E.C.: Come paragona il processo e l’approccio utilizzato nel Design Thinking (co-design, contenuti partecipati) con la Consulenza più tradizionale (top-down)? Ha esperienze da condividere in merito?
M.M.: La differenza più evidente è la dimensione del “fare” e non del semplice ascolto e conseguente applicazione. La sperimentazione rimane più insita nella persona; l’obiettivo è che il cliente diventi autonomo, rispetto ad una consulenza più tradizionale.
La sperimentazione consente di far emergere molti contenuti inaspettati e, soprattutto, è il cliente che trova la soluzione da se, se affiancato e stimolato in modo ottimale dal Facilitatore / Consulente.

E.C.: Provi a pensare ad un progetto che ha affrontato con una consulenza tradizionale. 
Ritiene si potesse affrontare anche con tecniche di Design Thinking? Se sì, crede che in quel caso, i risultati sarebbero stati migliori / diversi / analoghi?
M.M.: La parte tecnico-finanziaria va necessariamente affrontata in maniera tradizionale. Ogni strumento ha la sua specificità. La visione dei due metodi deve essere complementare: la parte strategica e di concept può essere affrontata in maniera innovativa e con un percorso di Design Thinking, quella più finanziaria invece la vedo gestibile con metodi più tradizionali; i due metodi si completano.

E.C.: Oltre a ciò che abbiamo precedentemente trattato, c’è qualcosa che vorrebbe aggiungere relativamente alla sua esperienza?
M.M.: Ai fini della corretta applicazione del metodo, è necessario con il cliente andare maggiormente sul contenuto e conoscere gli aspetti su cui ha maggiore difficoltà.
Essendo un “processo”, la sua rigidità può limitarne la comprensione ed è importante essere accompagnati in questo cammino.

 

Possiamo quindi dire che l’obiettivo ultimo di un approccio consulenziale innovativo è di incentivare una partecipazione attiva del cliente, per permettergli di interiorizzare metodi e approcci con il fine di essere poi autonomi, salvo sporadici interventi di aggiornamento e supporto.

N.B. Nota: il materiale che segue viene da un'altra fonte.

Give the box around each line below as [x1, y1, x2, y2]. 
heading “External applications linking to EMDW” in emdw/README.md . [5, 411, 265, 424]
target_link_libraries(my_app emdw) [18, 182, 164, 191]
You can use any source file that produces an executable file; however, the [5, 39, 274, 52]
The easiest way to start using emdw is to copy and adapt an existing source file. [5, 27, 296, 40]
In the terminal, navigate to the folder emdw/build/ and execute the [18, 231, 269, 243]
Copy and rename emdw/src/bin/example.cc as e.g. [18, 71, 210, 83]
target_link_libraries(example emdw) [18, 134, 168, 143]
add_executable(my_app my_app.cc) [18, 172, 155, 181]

Chiudiamo con un prezioso consiglio fornito da Marco nelle ultime battute di questa intervista: “poiché sia compreso a pieno il metodo, è necessario prima focalizzarsi, con il cliente, sul contenuto e sugli aspetti più critici dello stesso. Solo in seguito si può fornire una base teorica del metodo. Essenziale, quindi “far fare al cliente e solo successivamente dare un nome al metodo”.